Center for Comprehensive Informatics, Emory University, Atlanta, GA 30322, USA.
IEEE Trans Biomed Eng. 2011 Dec;58(12):3469-74. doi: 10.1109/TBME.2011.2169256. Epub 2011 Sep 23.
Multimodal, multiscale data synthesis is becoming increasingly critical for successful translational biomedical research. In this letter, we present a large-scale investigative initiative on glioblastoma, a high-grade brain tumor, with complementary data types using in silico approaches. We integrate and analyze data from The Cancer Genome Atlas Project on glioblastoma that includes novel nuclear phenotypic data derived from microscopic slides, genotypic signatures described by transcriptional class and genetic alterations, and clinical outcomes defined by response to therapy and patient survival.
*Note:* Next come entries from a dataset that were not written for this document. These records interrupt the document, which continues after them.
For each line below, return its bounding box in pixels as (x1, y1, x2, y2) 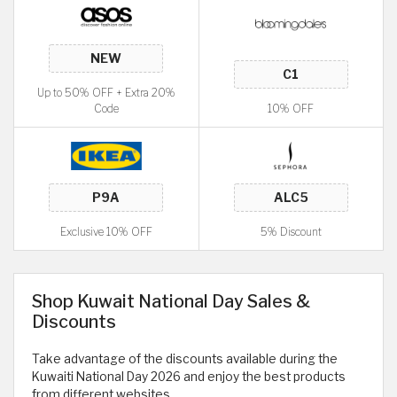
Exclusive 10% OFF (59, 225, 152, 238)
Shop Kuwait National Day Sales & (32, 291, 310, 312)
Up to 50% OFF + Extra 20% (36, 86, 175, 99)
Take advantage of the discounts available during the (32, 352, 338, 366)
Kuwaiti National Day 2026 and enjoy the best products (32, 370, 346, 384)
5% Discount (260, 225, 322, 238)
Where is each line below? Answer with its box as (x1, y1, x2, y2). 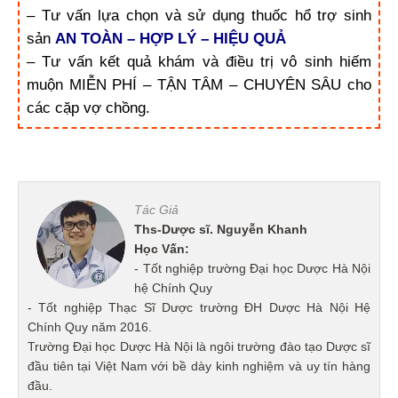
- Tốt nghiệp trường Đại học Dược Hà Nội (134, 260, 370, 275)
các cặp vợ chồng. (27, 99, 150, 117)
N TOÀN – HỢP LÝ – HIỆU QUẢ (66, 30, 286, 48)
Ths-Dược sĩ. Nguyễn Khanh (134, 221, 307, 236)
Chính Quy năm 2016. (28, 319, 152, 334)
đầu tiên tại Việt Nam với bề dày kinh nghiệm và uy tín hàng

Our preliminary results demonstrate numerous clinically and biologically significant correlations across multiple data types, revealing the power of in silico multimodal data integration for cancer research.
多模态、多尺度数据综合对于成功的转化医学研究变得越来越重要。在这封信中,我们提出了一个关于胶质母细胞瘤的大规模研究计划,这是一种高级别的脑肿瘤,使用计算方法补充了互补的数据类型。我们整合和分析了来自癌症基因组图谱项目的胶质母细胞瘤数据,其中包括从显微镜载玻片获得的新型核表型数据、转录分类描述的基因型特征以及治疗反应和患者生存定义的临床结果。我们的初步结果表明,多种数据类型之间存在许多具有临床和生物学意义的相关性,这显示了计算多模态数据综合在癌症研究中的强大功能。